[Stored data entries]
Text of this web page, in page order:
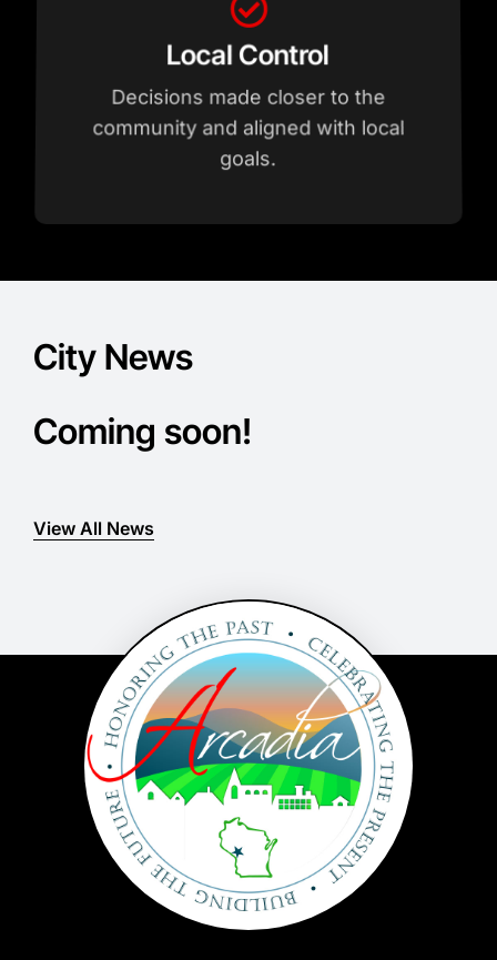
Local Control
community and aligned with local
Economic Development
Advantage
Lower barriers for businesses
and attractive to industry.
Reliability & Capacity for
Growth
Robust power supply and
infrastructure to support new
development.
Renewable Energy
Integration of renewable sources
supports sustainability initiatives.
Local Governance &
Decisions prioritized by local
Service Upgrade
Nimble response to businesses
City News
View All News
Coming soon!
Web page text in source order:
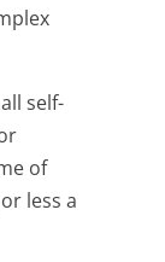
self-
of
less a
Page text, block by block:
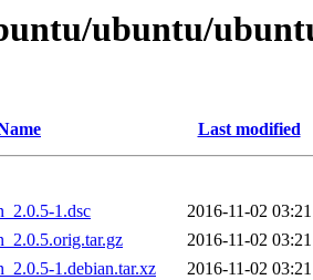
ubuntu/
Last modified
1.dsc
2016-11-02 03:21
2016-11-02 03:21
1.debian.tar.xz
2016-11-02 03:21
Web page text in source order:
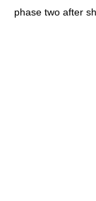
phase two after
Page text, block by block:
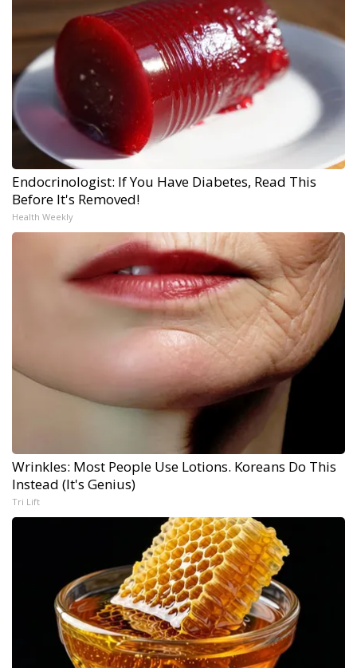
Endocrinologist: If You Have Diabetes, Read This
Before It's Removed!
Health Weekly
Wrinkles: Most People Use Lotions. Koreans Do This
Instead (It's Genius)
Tri Lift
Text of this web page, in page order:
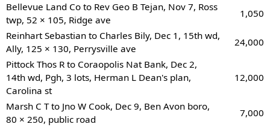
Bellevue Land Co to Rev Geo B Tejan, Nov 7, Ross
twp, 52 × 105, Ridge ave
1,050
Reinhart Sebastian to Charles Bily, Dec 1, 15th wd,
Ally, 125 × 130, Perrysville ave
24,000
Pittock Thos R to Coraopolis Nat Bank, Dec 2,
14th wd, Pgh, 3 lots, Herman L Dean's plan,
Carolina st
12,000
Marsh C T to Jno W Cook, Dec 9, Ben Avon boro,
80 × 250, public road
7,000
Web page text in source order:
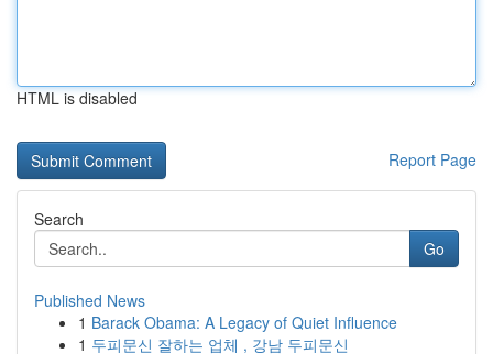
HTML is disabled
Report Page
Search
Go
Published News
1 Barack Obama: A Legacy of Quiet Influence
1 두피문신 잘하는 업체 , 강남 두피문신

- **What you need to do**: Omit the images and transcribe all of the records above word for word.

- **Response**:
Text of this web page, in page order:
Local Control
community and aligned with local
Economic Development
Advantage
Lower barriers for businesses
and attractive to industry.
Reliability & Capacity for
Growth
Robust power supply and
infrastructure to support new
development.
Renewable Energy
Integration of renewable sources
supports sustainability initiatives.
Local Governance &
Decisions prioritized by local
Service Upgrade
Nimble response to businesses
City News
View All News
Coming soon!
Web page text in source order:
self-
of
less a
Page text, block by block:
ubuntu/
Last modified
1.dsc
2016-11-02 03:21
2016-11-02 03:21
1.debian.tar.xz
2016-11-02 03:21
Web page text in source order:
phase two after
Page text, block by block:
Endocrinologist: If You Have Diabetes, Read This
Before It's Removed!
Health Weekly
Wrinkles: Most People Use Lotions. Koreans Do This
Instead (It's Genius)
Tri Lift
Text of this web page, in page order:
Bellevue Land Co to Rev Geo B Tejan, Nov 7, Ross
twp, 52 × 105, Ridge ave
1,050
Reinhart Sebastian to Charles Bily, Dec 1, 15th wd,
Ally, 125 × 130, Perrysville ave
24,000
Pittock Thos R to Coraopolis Nat Bank, Dec 2,
14th wd, Pgh, 3 lots, Herman L Dean's plan,
Carolina st
12,000
Marsh C T to Jno W Cook, Dec 9, Ben Avon boro,
80 × 250, public road
7,000
Web page text in source order:
HTML is disabled
Report Page
Search
Go
Published News
1 Barack Obama: A Legacy of Quiet Influence
1 두피문신 잘하는 업체 , 강남 두피문신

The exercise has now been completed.